My wife and I attended a screening of Heart of Africa 2: Companions last night at the LDS Film Festival. It is, to some extent, a retelling of the story in the first Heart of Africa movie, but this time the story is told from the standpoint of the white American half of the service-missionary companionship, rather than from that of the black African missionary. Still, it depicts a culture and a missionary experience that could scarcely be more different from my own in German-speaking Switzerland. The film opens today (Friday) in several Utah theaters.
Here’s a blog entry that I posted last year about the first film of the pair:
I’ll be spending part of today (Friday) with a couple of people that we are interviewing for our docudrama, Undaunted: Witnesses of the Book of Mormon, which we’re currently preparing for release, we hope and intend, on or near the date of the premiere of the Witnesses theatrical film. (And please remember that that premiere has now been set for Friday, 4 June 2021.) Then, assuming that we’re done in time, I hope to attend a screening at the LDS Film Festival of the new documentary film Remembering Heaven, which, among other things, includes interviews with both Terryl Givens and . . . well, another, rather seedier, academic type who shall remain nameless so as not to blight the film’s prospects of success.
You can read an article about Remembering Heaven at this link.
And you can watch the trailer for the film here:
I have recently read Things Fall Apart, which was written in 1958 by the Nigerian novelist Chinua Achebe (1930-2013). I’ve owned a copy of it, and I’ve been meaning to read it, for a very long time. Finally, I did. And, like Heart of Africa, it gave me a glimpse of a world quite unlike my own and yet, in several ways, not so very different from mine. I really do believe that novels and short stories written from within a different culture — the stories of the late Egyptian writer Yusuf Idris (1927-1991) come to mind, for example, along with such works as the “Cairo Trilogy” and the novel Midaq Alley by the Egyptian Naguib Mahfouz (1911-2006), who won the 1988 Nobel Prize for literature — can supply readers with a much deeper understanding of that foreign culture, certainly a very different understanding, than can large volumes of sociology and anthropology.
One very shallow and superficial matter for which Things Fall Apart made me grateful is the variety of food that’s available to pampered modern Americans like myself.
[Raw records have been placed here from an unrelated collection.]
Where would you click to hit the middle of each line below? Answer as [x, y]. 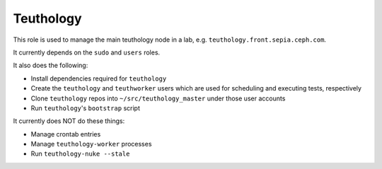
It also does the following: [51, 65]
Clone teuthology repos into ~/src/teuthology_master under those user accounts [158, 98]
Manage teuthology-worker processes [91, 144]
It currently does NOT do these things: [69, 121]
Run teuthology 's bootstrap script [86, 108]
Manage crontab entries [66, 134]
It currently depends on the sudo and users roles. [87, 52]
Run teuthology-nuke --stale [80, 154]
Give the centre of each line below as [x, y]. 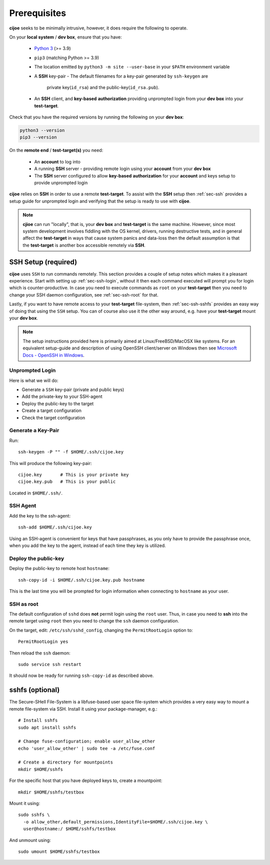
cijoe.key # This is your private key [74, 474]
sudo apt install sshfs [47, 727]
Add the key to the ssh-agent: [40, 515]
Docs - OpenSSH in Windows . [53, 355]
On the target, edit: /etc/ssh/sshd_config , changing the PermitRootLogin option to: [101, 630]
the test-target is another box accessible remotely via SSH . [84, 245]
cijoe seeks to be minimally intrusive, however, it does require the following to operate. [98, 28]
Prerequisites [38, 13]
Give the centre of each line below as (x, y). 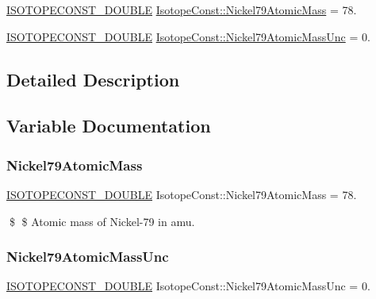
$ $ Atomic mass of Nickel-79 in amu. (102, 221)
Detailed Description (93, 79)
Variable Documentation (109, 126)
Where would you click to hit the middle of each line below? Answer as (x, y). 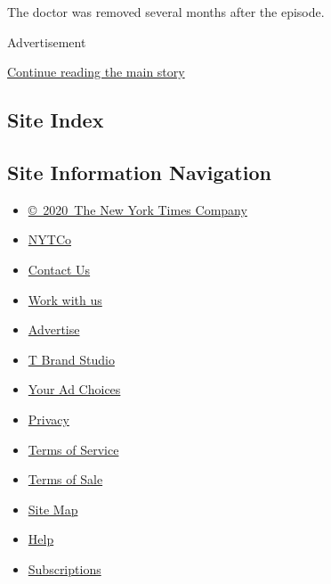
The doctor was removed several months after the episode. (166, 12)
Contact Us (59, 269)
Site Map (53, 509)
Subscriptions (65, 568)
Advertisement (47, 41)
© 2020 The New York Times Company (137, 209)
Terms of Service (73, 449)
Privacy (48, 419)
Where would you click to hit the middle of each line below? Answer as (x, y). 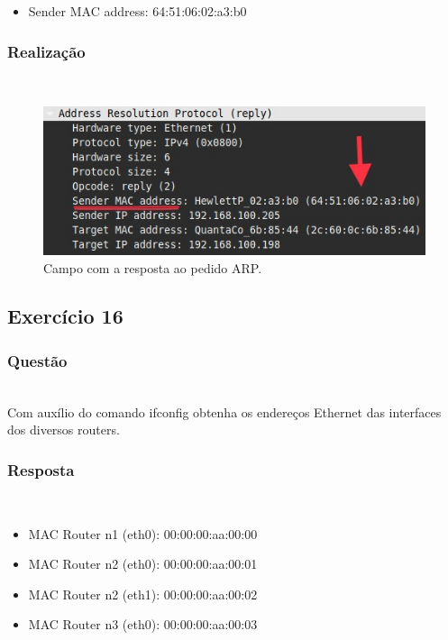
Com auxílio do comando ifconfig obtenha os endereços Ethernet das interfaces (224, 411)
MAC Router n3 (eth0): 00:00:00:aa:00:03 (143, 624)
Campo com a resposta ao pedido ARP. (153, 267)
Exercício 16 (65, 316)
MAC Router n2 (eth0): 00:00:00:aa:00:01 (143, 564)
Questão (37, 360)
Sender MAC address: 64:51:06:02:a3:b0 (137, 11)
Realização (46, 51)
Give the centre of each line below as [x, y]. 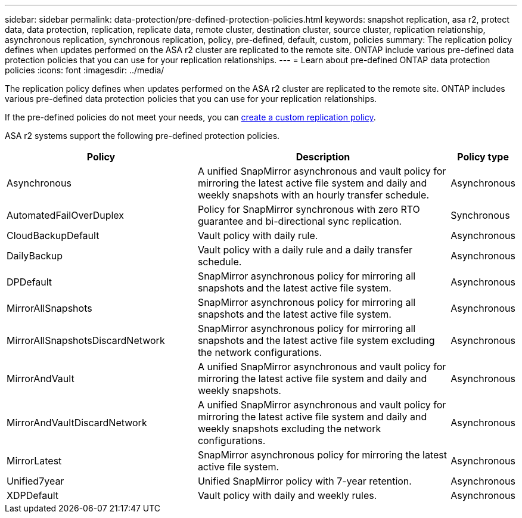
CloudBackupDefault [53, 235]
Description [323, 157]
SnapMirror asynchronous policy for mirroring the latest [322, 455]
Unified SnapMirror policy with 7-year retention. [304, 481]
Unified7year [35, 481]
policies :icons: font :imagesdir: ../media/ [85, 70]
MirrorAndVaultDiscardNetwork [77, 423]
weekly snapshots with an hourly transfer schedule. [313, 195]
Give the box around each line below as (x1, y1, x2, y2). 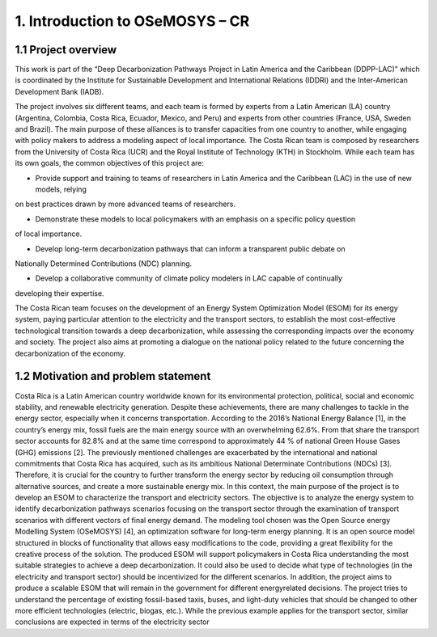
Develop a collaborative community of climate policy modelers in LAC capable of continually (35, 273, 343, 283)
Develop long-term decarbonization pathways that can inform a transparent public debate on (35, 243, 346, 254)
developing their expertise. (15, 288, 104, 298)
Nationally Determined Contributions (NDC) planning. (15, 259, 193, 268)
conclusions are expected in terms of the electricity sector (15, 617, 210, 626)
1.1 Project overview (15, 43, 117, 57)
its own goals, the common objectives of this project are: (15, 158, 205, 168)
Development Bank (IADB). (15, 86, 104, 96)

In just the past few days, I’ve had Mexican food and Thai food, a large variety of fruits and berries, milk and cheese, almond milk, a bit more chocolate than I should have, fish, chicken, beef, wheat and oats and bread, vegetable soups, and on and on and on. By contrast, for Achebe’s characters, living in a few small Igbo or Ibo villages under British colonial rule (at first so distant as to be unfelt and then, rather suddenly, very much not), it’s almost entirely yams — with the occasional bit of palm wine to wash them down. And I don’t even like yams.
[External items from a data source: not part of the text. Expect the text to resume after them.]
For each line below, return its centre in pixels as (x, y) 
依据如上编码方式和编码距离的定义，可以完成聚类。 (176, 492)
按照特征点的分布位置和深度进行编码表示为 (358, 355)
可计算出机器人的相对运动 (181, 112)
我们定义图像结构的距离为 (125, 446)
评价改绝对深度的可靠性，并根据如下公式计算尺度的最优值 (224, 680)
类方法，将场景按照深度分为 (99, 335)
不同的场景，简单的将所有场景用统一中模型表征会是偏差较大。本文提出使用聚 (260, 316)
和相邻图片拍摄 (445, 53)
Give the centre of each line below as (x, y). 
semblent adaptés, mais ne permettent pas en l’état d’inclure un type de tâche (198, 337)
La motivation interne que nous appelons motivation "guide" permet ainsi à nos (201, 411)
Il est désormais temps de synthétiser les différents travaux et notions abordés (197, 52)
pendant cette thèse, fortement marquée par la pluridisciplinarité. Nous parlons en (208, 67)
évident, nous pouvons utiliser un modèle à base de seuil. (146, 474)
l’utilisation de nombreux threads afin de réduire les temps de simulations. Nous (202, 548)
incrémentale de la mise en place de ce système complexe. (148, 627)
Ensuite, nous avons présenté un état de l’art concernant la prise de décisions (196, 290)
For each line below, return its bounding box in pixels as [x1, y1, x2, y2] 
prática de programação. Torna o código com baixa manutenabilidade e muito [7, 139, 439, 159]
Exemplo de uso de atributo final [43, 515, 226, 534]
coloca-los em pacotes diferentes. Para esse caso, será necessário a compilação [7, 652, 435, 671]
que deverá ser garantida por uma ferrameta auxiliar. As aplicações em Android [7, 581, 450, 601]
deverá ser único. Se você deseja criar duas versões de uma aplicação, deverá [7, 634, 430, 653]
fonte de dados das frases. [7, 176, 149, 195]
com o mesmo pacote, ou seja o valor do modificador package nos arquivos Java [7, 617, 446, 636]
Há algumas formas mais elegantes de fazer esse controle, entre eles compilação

But on to a trio of passages from Chinua Achebe’s novel that I marked in passing:
Behind them was the big and ancient silk-cotton tree which was sacred. Spirits of good children lived in that tree waiting to be born. On ordinary days young women who desired children came to sit under its shade. (46)
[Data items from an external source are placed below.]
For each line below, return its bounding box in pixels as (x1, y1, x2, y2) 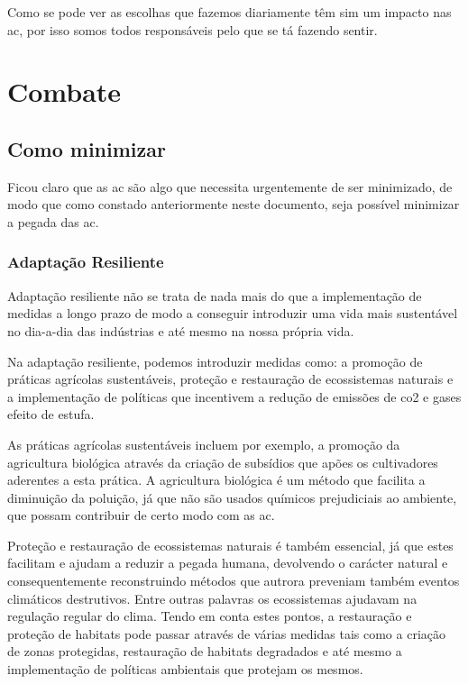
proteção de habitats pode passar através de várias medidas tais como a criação (7, 624, 446, 643)
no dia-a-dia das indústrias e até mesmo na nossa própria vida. (7, 321, 354, 340)
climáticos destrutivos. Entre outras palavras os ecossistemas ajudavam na (7, 588, 418, 607)
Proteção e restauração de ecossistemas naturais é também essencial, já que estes (7, 535, 454, 554)
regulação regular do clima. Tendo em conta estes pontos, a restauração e (7, 606, 412, 625)
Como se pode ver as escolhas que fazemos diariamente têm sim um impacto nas (7, 3, 452, 21)
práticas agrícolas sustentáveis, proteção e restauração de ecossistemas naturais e (7, 369, 454, 388)
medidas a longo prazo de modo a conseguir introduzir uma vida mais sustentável (7, 304, 458, 323)
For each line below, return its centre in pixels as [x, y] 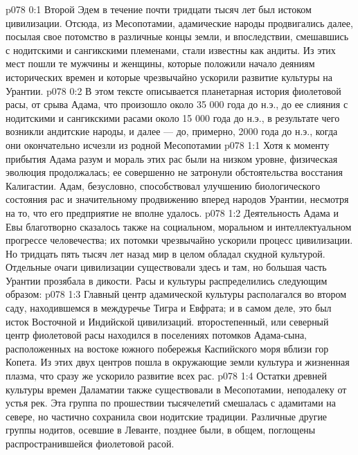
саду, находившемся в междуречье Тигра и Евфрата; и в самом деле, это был [169, 308]
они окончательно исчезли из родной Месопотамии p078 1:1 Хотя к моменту [168, 144]
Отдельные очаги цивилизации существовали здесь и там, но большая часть [166, 267]
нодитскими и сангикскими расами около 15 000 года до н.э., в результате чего [173, 117]
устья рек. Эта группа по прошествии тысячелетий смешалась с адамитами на [171, 403]
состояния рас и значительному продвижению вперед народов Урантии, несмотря [177, 199]
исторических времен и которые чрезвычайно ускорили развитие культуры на [169, 77]
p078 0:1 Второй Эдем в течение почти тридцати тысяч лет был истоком [159, 9]

That, of course, accords nicely with the theme of the film Remembering Heaven.
Have you not heard the song they sing when a woman dies?
“For whom is it well, for whom is it well?
There is no one for whom it is well.” (135)
That passage caught my attention because it sounds the theme that every life is touched by sorrow. All human relationships end with death, if not before. Few people exit this life feeling entirely complete or fulfilled, “no song unsung, no wine untasted.”
The missionaries had come to Umuofia. They had built their church there, won a handful of converts, and were already sending evangelists to the surrounding towns and villages. That was a source of great sorrow to the leaders of the clan, but many of them believed that the strange faith and the white man’s god would not last. None of his converts was a man whose word was heeded in the assembly of the people. None of them was a man of title. They were mostly the kind of people that were called efulefu, worthless, empty men. The imagery of an efulefu in the language of the clan was a man who sold his machete and wore the sheath to battle. Chielo, the priestess of Agbala, called the converts the excrement of the clan, and the new faith was a mad dog that had come to eat it up. (143)
Reading this, I could not help but think of the experience of many Latter-day Saint missionaries, myself included, and of scriptural passages like 1 Corinthians 1:26-29:
For ye see your calling, brethren, how that not many wise men after the flesh, not many mighty, not many noble, are called: But God hath chosen the foolish things of the world to confound the wise; and God hath chosen the weak things of the world to confound the things which are mighty; and base things of the world, and things which are despised, hath God chosen, yea, and things which are not, to bring to nought things that are: That no flesh should glory in his presence.
(Achebe was himself the son of devoutly Christian-convert parents, but he fleshes out his description of the early converts to Christianity as being of lower social status on pages 155-157 of the novel, in his brief account of the osu, or outcasts, and their entry into the church in Umuofia.)
The page references above are to Chinua Achebe, Things Fall Apart (New York: Anchor Books, 1994). I found the novel quite interesting, and, after all this time, well worth the time.